[Stored data]
--------

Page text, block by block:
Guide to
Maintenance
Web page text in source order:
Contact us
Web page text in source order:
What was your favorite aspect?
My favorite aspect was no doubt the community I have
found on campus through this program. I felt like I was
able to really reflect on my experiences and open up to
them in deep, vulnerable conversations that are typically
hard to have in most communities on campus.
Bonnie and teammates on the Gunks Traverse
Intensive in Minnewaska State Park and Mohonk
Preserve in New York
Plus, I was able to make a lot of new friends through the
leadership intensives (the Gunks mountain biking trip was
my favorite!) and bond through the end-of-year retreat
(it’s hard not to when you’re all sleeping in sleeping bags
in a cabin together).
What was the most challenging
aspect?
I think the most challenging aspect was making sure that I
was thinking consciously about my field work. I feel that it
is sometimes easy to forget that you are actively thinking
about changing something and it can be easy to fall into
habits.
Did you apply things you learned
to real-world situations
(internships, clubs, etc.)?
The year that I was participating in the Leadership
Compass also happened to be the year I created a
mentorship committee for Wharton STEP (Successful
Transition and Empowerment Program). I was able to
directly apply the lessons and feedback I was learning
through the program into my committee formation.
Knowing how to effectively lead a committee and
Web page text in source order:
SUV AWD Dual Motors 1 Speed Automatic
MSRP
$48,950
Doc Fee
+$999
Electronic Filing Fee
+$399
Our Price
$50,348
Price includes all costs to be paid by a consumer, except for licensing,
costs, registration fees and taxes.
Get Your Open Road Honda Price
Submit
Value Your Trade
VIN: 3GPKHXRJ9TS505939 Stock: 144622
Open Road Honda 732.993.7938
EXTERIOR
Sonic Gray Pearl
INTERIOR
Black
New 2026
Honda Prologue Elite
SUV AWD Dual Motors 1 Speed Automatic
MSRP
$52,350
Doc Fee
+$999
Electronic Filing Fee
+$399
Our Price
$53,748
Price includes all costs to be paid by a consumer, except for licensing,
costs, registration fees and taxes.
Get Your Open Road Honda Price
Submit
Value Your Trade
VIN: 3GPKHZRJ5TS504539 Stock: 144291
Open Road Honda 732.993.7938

--------

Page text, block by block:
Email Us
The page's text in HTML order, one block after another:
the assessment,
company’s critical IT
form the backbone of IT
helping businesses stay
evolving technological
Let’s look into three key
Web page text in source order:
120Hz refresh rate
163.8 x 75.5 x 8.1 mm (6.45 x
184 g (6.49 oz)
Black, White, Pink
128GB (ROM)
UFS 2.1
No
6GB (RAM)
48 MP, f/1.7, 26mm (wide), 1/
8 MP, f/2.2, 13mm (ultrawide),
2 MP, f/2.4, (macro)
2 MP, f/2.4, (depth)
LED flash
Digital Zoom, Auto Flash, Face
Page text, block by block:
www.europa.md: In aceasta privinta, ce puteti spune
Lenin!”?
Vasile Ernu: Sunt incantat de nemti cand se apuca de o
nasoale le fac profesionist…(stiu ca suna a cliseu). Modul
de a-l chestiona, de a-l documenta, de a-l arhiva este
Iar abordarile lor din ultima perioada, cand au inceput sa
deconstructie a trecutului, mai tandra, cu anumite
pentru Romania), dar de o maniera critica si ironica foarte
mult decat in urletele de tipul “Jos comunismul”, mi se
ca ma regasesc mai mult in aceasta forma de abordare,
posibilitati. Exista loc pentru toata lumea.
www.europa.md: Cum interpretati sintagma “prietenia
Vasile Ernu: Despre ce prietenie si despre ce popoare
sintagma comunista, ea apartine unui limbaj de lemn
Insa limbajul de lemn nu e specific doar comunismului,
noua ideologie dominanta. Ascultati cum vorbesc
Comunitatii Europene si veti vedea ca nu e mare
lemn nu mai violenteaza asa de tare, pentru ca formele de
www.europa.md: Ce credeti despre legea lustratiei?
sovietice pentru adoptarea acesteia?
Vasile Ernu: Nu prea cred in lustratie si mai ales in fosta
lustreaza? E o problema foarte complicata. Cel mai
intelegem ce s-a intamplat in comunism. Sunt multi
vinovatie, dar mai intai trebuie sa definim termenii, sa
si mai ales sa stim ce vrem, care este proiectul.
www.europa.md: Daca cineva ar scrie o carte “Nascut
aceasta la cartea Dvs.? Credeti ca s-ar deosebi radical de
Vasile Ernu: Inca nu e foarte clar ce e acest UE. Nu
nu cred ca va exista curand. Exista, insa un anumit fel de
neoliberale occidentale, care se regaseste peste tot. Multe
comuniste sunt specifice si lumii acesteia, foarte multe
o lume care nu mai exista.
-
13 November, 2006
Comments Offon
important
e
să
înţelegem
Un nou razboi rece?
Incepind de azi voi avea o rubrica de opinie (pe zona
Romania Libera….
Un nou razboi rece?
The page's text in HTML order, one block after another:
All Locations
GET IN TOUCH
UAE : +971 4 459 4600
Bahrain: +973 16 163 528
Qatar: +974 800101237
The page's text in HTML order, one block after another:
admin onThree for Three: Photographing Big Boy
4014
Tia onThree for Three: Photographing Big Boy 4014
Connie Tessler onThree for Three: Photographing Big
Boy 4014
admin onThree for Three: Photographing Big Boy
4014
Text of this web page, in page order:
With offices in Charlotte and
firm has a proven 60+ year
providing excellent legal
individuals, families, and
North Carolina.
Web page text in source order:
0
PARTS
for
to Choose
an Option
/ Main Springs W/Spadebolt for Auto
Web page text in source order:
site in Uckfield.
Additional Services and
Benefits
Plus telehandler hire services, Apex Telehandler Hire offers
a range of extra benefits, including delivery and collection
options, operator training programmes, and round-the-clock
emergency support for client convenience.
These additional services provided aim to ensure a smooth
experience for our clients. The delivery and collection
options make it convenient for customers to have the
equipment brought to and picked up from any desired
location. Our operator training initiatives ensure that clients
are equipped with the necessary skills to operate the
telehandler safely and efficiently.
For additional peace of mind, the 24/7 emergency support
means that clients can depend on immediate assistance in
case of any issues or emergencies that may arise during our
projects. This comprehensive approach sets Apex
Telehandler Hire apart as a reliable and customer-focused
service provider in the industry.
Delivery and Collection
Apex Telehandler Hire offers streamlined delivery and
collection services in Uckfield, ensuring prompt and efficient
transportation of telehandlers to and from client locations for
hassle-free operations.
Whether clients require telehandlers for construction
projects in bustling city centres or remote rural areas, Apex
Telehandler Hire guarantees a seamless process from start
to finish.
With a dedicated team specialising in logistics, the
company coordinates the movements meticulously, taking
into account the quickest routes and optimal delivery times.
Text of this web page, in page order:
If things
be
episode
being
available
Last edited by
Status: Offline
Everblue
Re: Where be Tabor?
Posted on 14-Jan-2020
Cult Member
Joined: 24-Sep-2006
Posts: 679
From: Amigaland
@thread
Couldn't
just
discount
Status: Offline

--------

▶ [Work order]: Please give only the number of lines above that contain "foarte".

▶ [Task output]: 4